A plataforma continental da região parece ser a extensão do “mar de petróleo” que faz a Venezuela ter as maiores reservas de petróleo do mundo. O potencial foi dilapidado pelo governo Hugo Chaves, hostil às empresas estrangeiras que exploravam predatoriamente a riqueza local. Mas, sem a tecnologia das “majors”, a Venezuela, que produzia no fim do século passado mais de 3 milhões de barris/dia, viu a produção minguar a menos da metade, levando à profunda crise econômico-social do isolamento político do governo de Nicolás Maduro. Embora a Petrobras seja estatal, como a PDVSA, não há comparação entre as duas empresas. A jornada da Petrobras em águas profundas, desde a primeira descoberta na Bacia de Campos, em agosto de 1974, a tornou uma das companhias mais respeitadas em termos de avanço de tecnologia, como atestam os sucessivos prêmios na OTC (a maior feira mundial de tecnologia do petróleo que ocorre anualmente em Houston, no Texas (EUA). É com essas credenciais – e o histórico de raros acidentes de vazamento de óleo em quase meio século de E&P na plataforma submarina brasileira (os lamentáveis de vazamentos, como na Baía de Guanabara e em São Sebastião (SP), o maior terminal de petróleo do país, ocorreram no descarregamento de óleo para os dutos) – que a Petrobras se habilitou, em 2020, no governo Bolsonaro, sob a gestão de Roberto Castelo Branco, a explorar a margem equatorial da plataforma marítima do Amapá. Há três anos, a estatal investiu pesadamente em infraestrutura (porto e aeroporto) e instalações de apoio. Mas o parecer do Ibama brecou as atividades.
O Fla X Flu ecológico
O assunto virou um Fla X Flu, com os ambientalistas recorrendo aos acidentes no passado. O primeiro foi o desastre provocado pela colisão do Exxon Valdez com um iceberg no Alasca, em março de 1989. O mais recente (2010) e trágico acidente na exploração de águas profundas foi no Golfo do México, quando a plataforma Deep Horizon, da inglesa BP, explodiu e vazou 5 milhões de barris de óleo ao longo de 87 dias, até que o poço fosse vedado. As consequências da fauna e flora marinha são alegadas como precaução para o Ibama exigir mais detalhamento do projeto pela Petrobras. De lá para cá a tecnologia avançou muito. No Brasil, o maior desastre foi o afundamento da P-36, no Campo de Roncador, na Bacia de Campos, em 2021, após três explosões que causaram a morte de 11 funcionários da Petrobras. Os controles e as tecnologias avançaram muito desde então, e os revezes ficaram raros.

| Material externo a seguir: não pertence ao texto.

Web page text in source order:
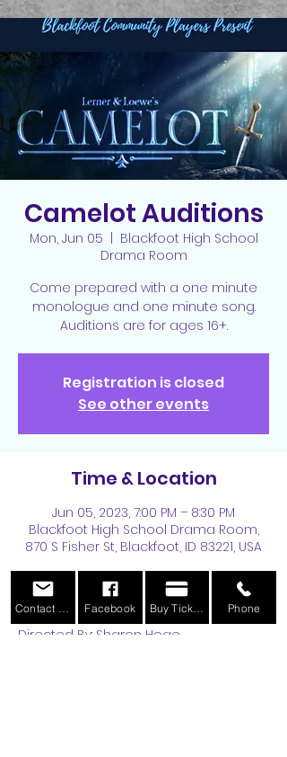
Camelot Auditions
Mon, Jun 05
Blackfoot High School
Drama Room
Come prepared with a one minute
monologue and one minute song.
Auditions are for ages 16+.
Registration is closed
See other events
Time & Location
Jun 05, 2023, 7:00 PM – 8:30 PM
Blackfoot High School Drama Room,
870 S Fisher St, Blackfoot, ID 83221, USA
About the Event
Directed By: Sharon Hoge
Facebook Phone
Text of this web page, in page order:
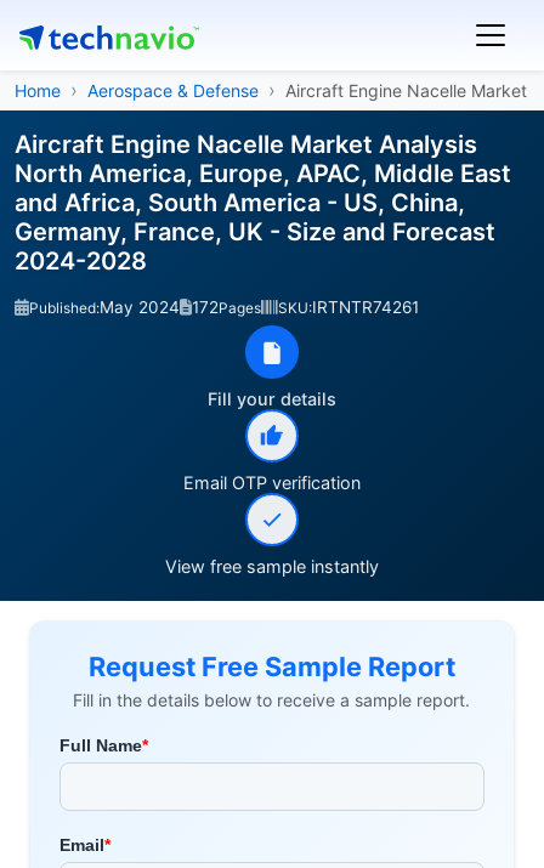
Home Aerospace & Defense Aircraft Engine Nacelle Market
Aircraft Engine Nacelle Market Analysis
North America, Europe, APAC, Middle East
and Africa, South America - US, China,
Germany, France, UK - Size and Forecast
2024-2028
Published:May 2024 172Pages SKU:IRTNTR74261
Fill your details
Email OTP verification
View free sample instantly
Request Free Sample Report
Fill in the details below to receive a sample report.
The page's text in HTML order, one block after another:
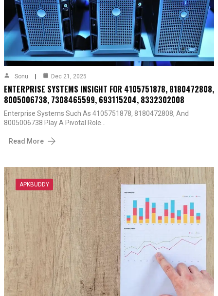
Sonu Dec 21, 2025
ENTERPRISE SYSTEMS INSIGHT FOR 4105751878, 8180472808,
8005006738, 7308465599, 693115204, 8332302008
Enterprise Systems Such As 4105751878, 8180472808, And
8005006738 Play A Pivotal Role…
Read More
APKBUDDY
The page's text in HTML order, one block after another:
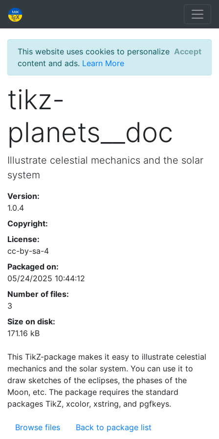
This website uses cookies to personalize
content and ads. Learn More
Accept
tikz-
planets__doc
Illustrate celestial mechanics and the solar
system
Version:
1.0.4
Copyright:
License:
cc-by-sa-4
Packaged on:
05/24/2025 10:44:12
Number of files:
3
Size on disk:
171.16 kB
This TikZ-package makes it easy to illustrate celestial
mechanics and the solar system. You can use it to
draw sketches of the eclipses, the phases of the
Moon, etc. The package requires the standard
packages TikZ, xcolor, xstring, and pgfkeys.
Browse files Back to package list
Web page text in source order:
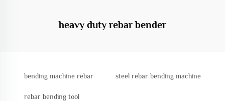
heavy duty rebar bender
bending machine rebar steel rebar bending machine
rebar bending tool

O presidente Lula fez da preservação responsável da Amazônia um dos compromissos do seu governo. Por isso, retomou a confiança das nações europeias e dos Estados Unidos para doações que ajudem o Brasil a arcar com pesados custos de manter áreas imensas do Planeta imunes à exploração predatória. Terá de ser o árbitro entre as posições do Ministério do Meio Ambiente e das Mudanças Climáticas, comandada por Marina Silva, e do qual o Ibama é importante agência operacional, e o Ministério das Minas e Energia, comandado por Alexandre Silveira, que tem na berlinda a Petrobras, dirigida desde fevereiro, pelo ex-senador (PT-RN) Jean Paul Prates. Especialista em petróleo e energias alternativas (implantou o maior parque eólico do país no Rio Grande do Norte), Prates está empenhado na transição energética da Petrobras, tarefa descuidada nos quatros anos do governo passado.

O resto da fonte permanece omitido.